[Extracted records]

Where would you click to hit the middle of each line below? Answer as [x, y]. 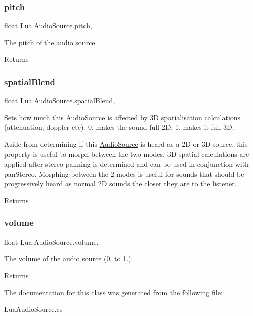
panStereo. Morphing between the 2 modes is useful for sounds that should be [124, 173]
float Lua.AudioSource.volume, [51, 241]
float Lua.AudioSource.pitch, [48, 25]
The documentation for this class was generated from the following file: [113, 292]
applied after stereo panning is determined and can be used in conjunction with [126, 164]
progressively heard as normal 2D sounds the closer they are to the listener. [120, 183]
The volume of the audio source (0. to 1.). [69, 258]
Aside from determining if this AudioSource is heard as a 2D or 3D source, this [126, 144]
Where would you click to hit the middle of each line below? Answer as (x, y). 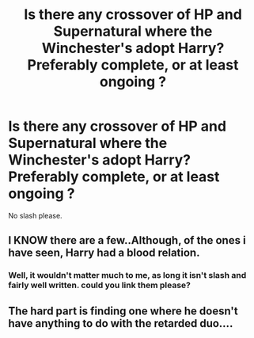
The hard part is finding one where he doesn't (123, 311)
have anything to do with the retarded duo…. (121, 323)
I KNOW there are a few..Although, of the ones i (127, 240)
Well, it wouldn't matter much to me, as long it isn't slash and (127, 275)
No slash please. (35, 215)
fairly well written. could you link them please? (100, 285)
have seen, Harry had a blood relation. (104, 253)
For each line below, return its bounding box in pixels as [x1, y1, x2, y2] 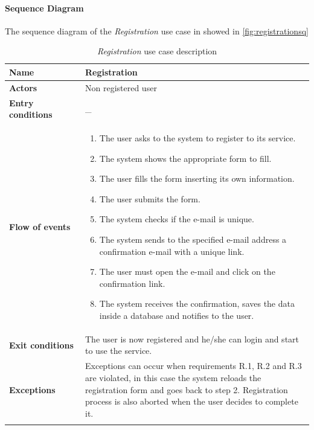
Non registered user [85, 81, 157, 94]
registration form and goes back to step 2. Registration [85, 383, 288, 396]
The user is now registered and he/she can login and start [85, 332, 300, 345]
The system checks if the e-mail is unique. [99, 213, 254, 225]
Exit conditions [9, 338, 74, 351]
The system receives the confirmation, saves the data [99, 297, 295, 310]
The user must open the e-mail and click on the [99, 265, 275, 278]
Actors [9, 81, 37, 94]
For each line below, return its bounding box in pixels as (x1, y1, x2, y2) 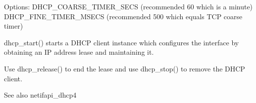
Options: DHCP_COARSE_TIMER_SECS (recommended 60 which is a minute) (4, 1, 253, 11)
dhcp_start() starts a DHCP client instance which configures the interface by (4, 37, 239, 47)
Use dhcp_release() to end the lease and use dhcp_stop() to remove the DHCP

* _Exercise objective_
Check the data for the word "mail" and pull out the lines that have it.

* _Answer to this exercise_
The system checks if the e-mail is unique. [99, 213, 254, 225]
The user must open the e-mail and click on the [99, 265, 275, 278]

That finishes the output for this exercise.